Proposals from healthy people with no serious family medical history for moderate cover (say pounds 60,000), are normally underwritten without any further checks.

For larger sums, even if the proposer is healthy, he or she will be asked to provide a report from their doctor. If that reveals anything untoward, the proposer will be asked to have a full medical. For much larger sums (for example, over pounds 200,000), the proposer will have to have a medical anyway.

But one company, Prosperity Financial Services, which is part of Municipal Mutual, is offering a policy for healthy people who take a special Bupa or Nuffield Hospital health check-up. The cost of this check-up is pounds 45, as opposed to the pounds 100-plus usually demanded. If they pass it they will be offered a lower premium.
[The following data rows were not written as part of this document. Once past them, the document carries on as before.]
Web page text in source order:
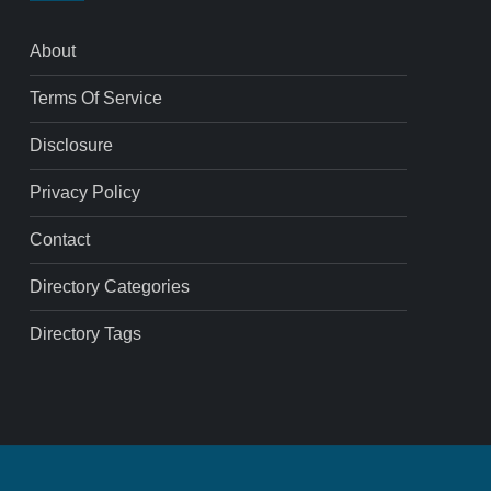
About
Terms Of Service
Disclosure
Privacy Policy
Contact
Directory Categories
Directory Tags
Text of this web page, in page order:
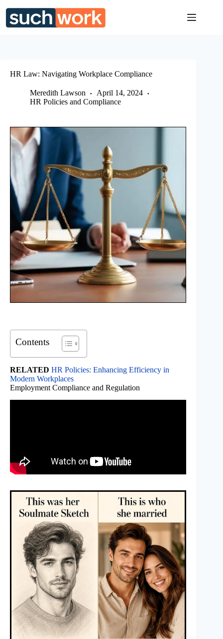
content
HR Law: Navigating Workplace Compliance
Meredith Lawson
April 14, 2024
HR Policies and Compliance
Contents
RELATED HR Policies: Enhancing Efficiency in
Modern Workplaces
Employment Compliance and Regulation
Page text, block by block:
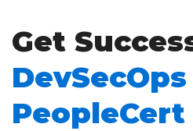
Get
DevSecOps
PeopleCert

The medical fee is offset against premiums for those who pass the check-up.

This concept of taking a medical to obtain cheaper life cover is commonplace in the US, but so far, Prosperity is the only company to provide it in this country.

This 'Life Choice' policy is only available to non-smokers under 60 whose blood pressure and cholesterol levels are within normal ranges and who have no record of coronary arterial deaths in the family under the age of 60. They must also not be too fat for their age.
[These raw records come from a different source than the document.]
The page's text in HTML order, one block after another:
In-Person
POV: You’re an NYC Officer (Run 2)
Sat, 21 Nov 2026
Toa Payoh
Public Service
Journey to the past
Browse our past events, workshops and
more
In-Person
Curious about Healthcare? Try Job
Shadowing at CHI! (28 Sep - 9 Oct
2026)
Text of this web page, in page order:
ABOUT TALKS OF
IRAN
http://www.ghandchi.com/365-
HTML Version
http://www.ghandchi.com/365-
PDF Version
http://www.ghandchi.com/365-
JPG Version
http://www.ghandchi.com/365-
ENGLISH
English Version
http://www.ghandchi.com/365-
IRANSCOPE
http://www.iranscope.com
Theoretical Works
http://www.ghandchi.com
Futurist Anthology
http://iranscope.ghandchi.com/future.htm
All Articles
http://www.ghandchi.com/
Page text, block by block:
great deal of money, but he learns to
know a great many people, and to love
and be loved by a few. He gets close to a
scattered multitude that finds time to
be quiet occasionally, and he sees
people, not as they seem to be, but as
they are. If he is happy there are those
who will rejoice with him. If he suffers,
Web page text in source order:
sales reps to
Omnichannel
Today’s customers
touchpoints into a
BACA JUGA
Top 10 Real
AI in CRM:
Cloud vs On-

The tests include electrocardiogram and blood profiling (which can act as an early warning for heart disease, as well as showing up a wide range of medical ailments) and counselling on diet, exercise and coronary risk factors to encourage you to lead an even healthier lifestyle.
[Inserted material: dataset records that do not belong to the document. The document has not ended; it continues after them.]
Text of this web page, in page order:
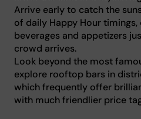
Arrive early to catch the
of daily Happy Hour
beverages and appetizers
crowd arrives.
Look beyond the most
explore rooftop bars in
which frequently offer
with much friendlier price

If you feel you might not qualify for the cheaper policy, you can opt for Prosperity's standard policy. However, the questions they ask on their proposal form are more detailed, and there are more, than on standard proposal forms for other companies.

For example, they inquire about family history - cancer, stroke, diabetes, kidney, circulatory, heart or hereditary disease. General Accident Life's standard form asks about height and weight, and asks whether you have had blood tests or treatment for any disorder, or whether you have seen a doctor within the past five years. They both enquire about Aids, hazardous pursuits or travelling outside the UK.

Jeremy Oakley, head of marketing for PPP Lifetime, which offers a very competitive rate for term assurance, says: 'We will watch what happens with interest. When we launched our term assurance, we did try to add value by offering large discounts on health checks, follow-up visits to well clinics and dietary and health consultations, but it didn't really work. People didn't take it up so we withdrew the discounts.

''We think what Prosperity is doing is a nice idea, but wonder how long it can hold those premiums down.'

A spokesman for GA says: 'I know this system is very popular in the US, and in some respects it does offer a small number of people very beneficial terms. But the policy does only accept first-class lives, and things could come out of the tests that would need explaining.

'If people filled out a standard form for a not very high sum, these points might not come out and they would get the insurance. I wonder what happens to people who are refused the cheaper premium because of the results of the medical?'

Stuart Clarke of Prosperity says: 'If they fail the medical they are offered the standard proposal and as long as nothing too serious is found there will be no problem. We have not turned anyone down, yet.'

Prosperity will also pay out the sum assured on diagnosis of a terminal illness where the life expectancy is less than 12 months, as long as the policy has more than two years to run.